Dataset ▸
+ + + + + + +

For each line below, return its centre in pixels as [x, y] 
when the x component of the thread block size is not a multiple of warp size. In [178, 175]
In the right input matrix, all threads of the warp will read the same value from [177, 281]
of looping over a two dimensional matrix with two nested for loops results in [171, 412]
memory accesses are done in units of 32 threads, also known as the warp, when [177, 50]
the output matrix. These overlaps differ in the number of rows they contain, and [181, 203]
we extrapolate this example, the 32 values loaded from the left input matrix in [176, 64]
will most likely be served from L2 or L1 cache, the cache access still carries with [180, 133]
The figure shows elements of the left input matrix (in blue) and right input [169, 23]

+ + + + + + +

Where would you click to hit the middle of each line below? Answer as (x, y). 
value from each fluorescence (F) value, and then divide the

+ + + + + + +

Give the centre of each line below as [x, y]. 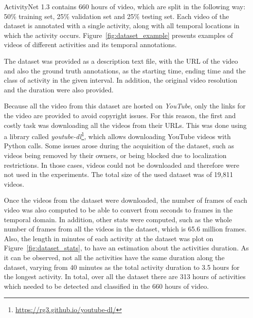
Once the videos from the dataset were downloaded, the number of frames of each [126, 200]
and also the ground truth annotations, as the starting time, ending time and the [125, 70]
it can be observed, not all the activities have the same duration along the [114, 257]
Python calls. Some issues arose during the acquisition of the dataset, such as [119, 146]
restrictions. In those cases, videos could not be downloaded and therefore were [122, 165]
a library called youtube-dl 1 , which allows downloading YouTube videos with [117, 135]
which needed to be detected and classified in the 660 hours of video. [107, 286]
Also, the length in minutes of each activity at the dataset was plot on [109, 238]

+ + + + + + +

Work instructions ▸
Transcribe, exactly and without additions, the lines of the records above, beginning with the line that contains "For each line" and ending with the line that contains "In the right", both included.

Response to the exercise ▸
For each line below, return its centre in pixels as [x, y] 
when the x component of the thread block size is not a multiple of warp size. In [178, 175]
In the right input matrix, all threads of the warp will read the same value from [177, 281]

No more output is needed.